News:

Masm32 SDK description, downloads and other helpful links
Message to All Guests
NB: Posting URL's See here: Posted URL Change

Main Menu

ReadFile Confusion! Please help!

Started by GuruSR, August 08, 2016, 12:45:25 PM

Previous topic - Next topic

GuruSR

Well, first off, been a few years since I was here last.  Though am back again, to ask for "old man's assistance" (no, not that kind).

Anyhow, I'm working on a DLL that does 2 things:

Readfile byte by byte to pull in text, sounds simple, but, it actually monitors quotes and ignores crlfs inside of quotes and also ignores "escaped quotes" inside.  Or at least it *should*, but sadly, what I'm getting back is 1 byte read and it's 00h.  So not helpful.

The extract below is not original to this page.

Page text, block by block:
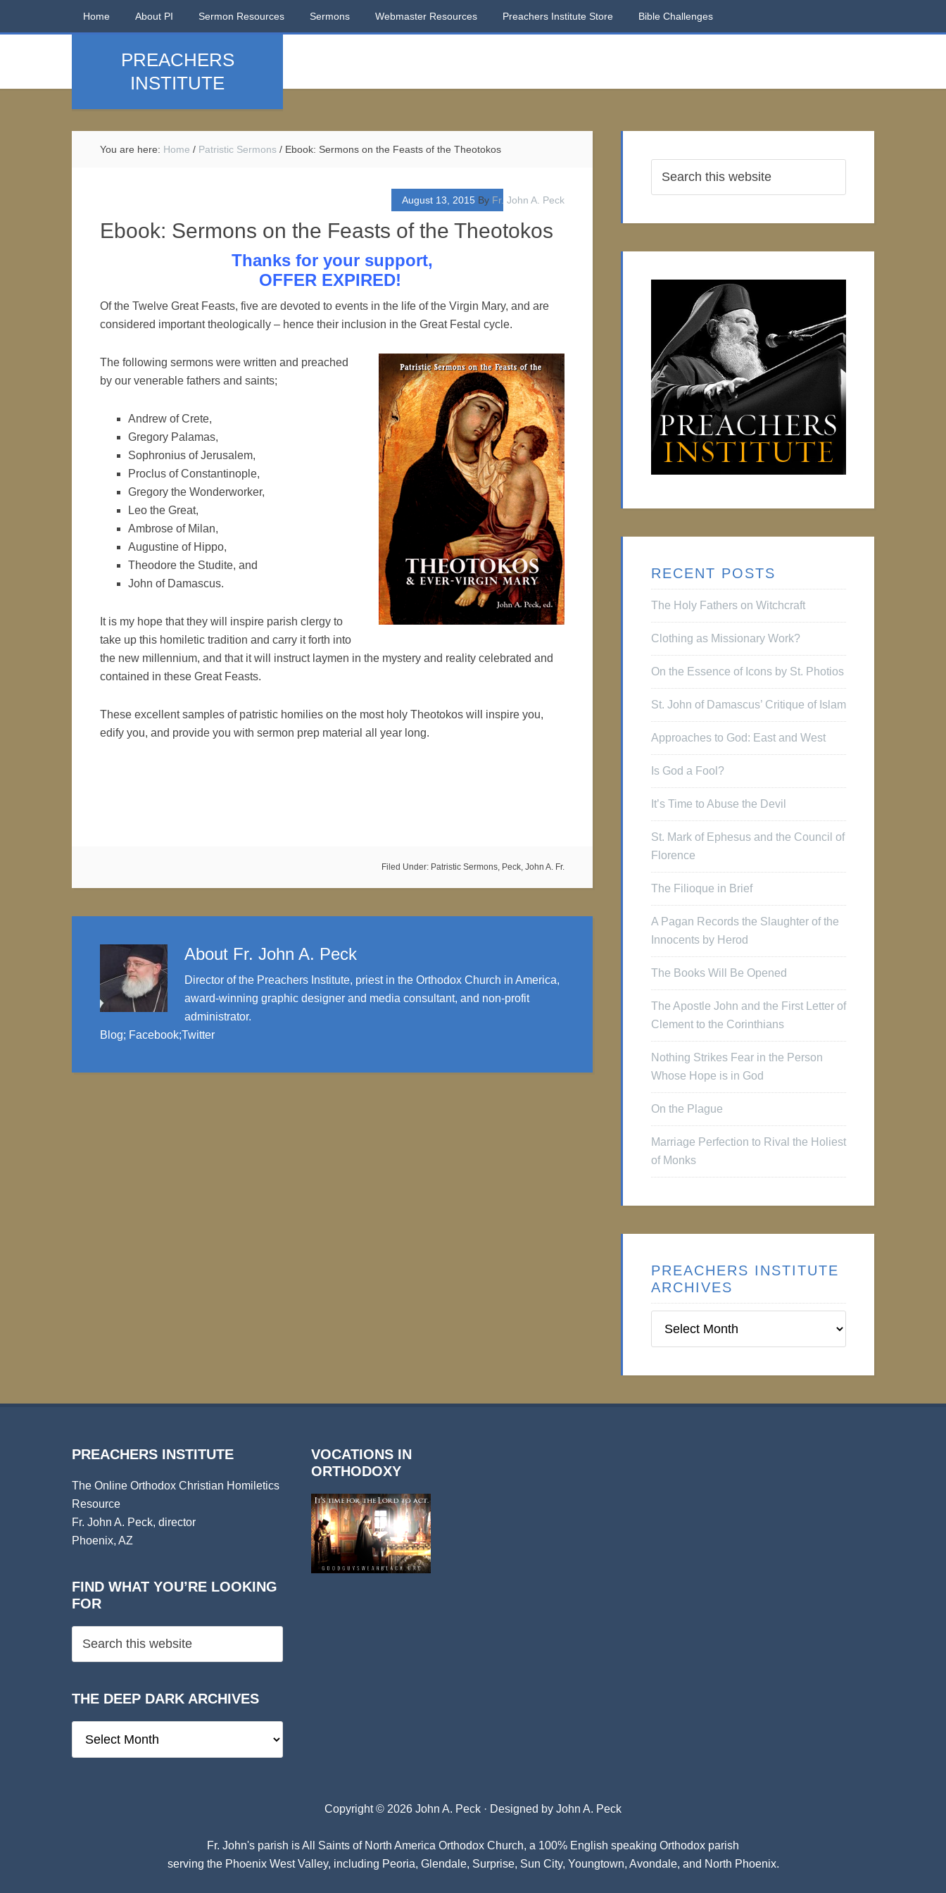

Secondly, it takes a buffer and an offset into that buffer and returns the following "line" inside that buffer (untested since I haven't gotten the first one to work yet).


.Data?
bQuote Byte ?   ; Whether or not we're in "Quotes".
bLast Byte ?   ; Last character, used to see if we have crlf or \"
Write DWord ?   ; Current offset in the Buffer where I'm writing/reading.
EndBF DWord ?    ; End of the buffer (Buffer + BufferLen)
Count DWord ?   ; It'll be 1 or 0 (0 meaning nothing left).

ReadToCRLFQ Proc Uses Ebx Ecx Edx Esi FileID:DWord, BufferLen:DWord, Buffer:DWord
         Mov Edi, DWord Ptr [Buffer]
         Mov Write, Edi
         Mov Eax, Edi
         Add Eax, DWord Ptr [BufferLen]
         Mov EndBF, Eax
         Mov Count, 0H
         Mov bLast, 0H
         Mov bQuote, 0H
         Cld

ReadLoop:   Push 0
         Lea Eax, Count
         Push Eax
         Push 1
         Push Edi      ; Buffer
         Mov Eax, DWord Ptr [FileID]   ; Supplied hFile.
         Push Eax
         Call ReadFile
         Cmp Count, 0
         Je Split      ; Nothing left
         Mov Al, [Edi]   ; Get the character.
         Mov Bl, bLast   ; Check last.
         Cmp Al, Quote   ; if "...
         Jne NoQuote
         Cmp Bl, Slash   ; if \, ignore it, it's "not a quote".
         Je NoQuote
         Mov Cl, bQuote   ; Get bQuote
         Xor Cl, 01h   ; Toggle it on, since we're "in quotes".
         Mov bQuote, Cl   ; Store it.
NoQuote:   Mov Cl, bQuote
         Cmp Cl, 0
         Jne NotLF      ; We're inside a quote.
         Cmp Al, LF      ; Check for Line Feed (CR is in last)
         Jne NotLF
         Cmp Bl, CR      ; If it's a carridge return, we should stop.
         Je Split      ; Done, found the end of line.
NotLF:      Mov bLast, Al   ; Store the last one, so we're keeping track of things.
         Inc Edi         ; Increase.
         Inc Edi         ; Unicode increase.
           Cmp Edi, EndBF
           Jl ReadLoop      ; Keep going until we run out of buffer space.

Split:      Mov Eax, Edi
           Sub Eax, Write
           Shr Eax, 1H      ; Take the Unicode off.
           Cld
            Ret                                 ;0Ch
ReadToCRLFQ EndP


Now the code has a "counterpart" that actually hasn't been tested (yet), should work though, as it's basically reading the text data from a predefined buffer and offset, returns the line read in from a chunk, would rather not do this with the file, since it's collecting data 1 "line" at a time.

Basically the text file could look like this:

"Welcome" = "

Welcome to this nightmare!

"
"Goodbye" = "

You died, have a nice afterlife!

"
"UserName" = "Dead Sucker"


Reading the file in would read the 1st "line" to the end of the first quote for "Welcome".  Sadly, all I'm getting is 1 count read, it's not showing up in the buffer and it's exiting cleanly.  I mean if it crashed (Olly would step in and show me what happened).  I cannot change the format of the text file to suit "my" needs, since the data isn't mine to alter.

The function is part of a library, which is passed "FileID" (hFile handle), "Buffer" (Address of the buffer in memory) and "BufferLen" (raw value of length of "Buffer").  I know the handle for the file is correct, as it's getting an actual value (non-zero).  Buffer should be accurate (I'm not seeing any crashing with access violations, so thats a good thing, well not really since it's *not* crashing so I can debug it).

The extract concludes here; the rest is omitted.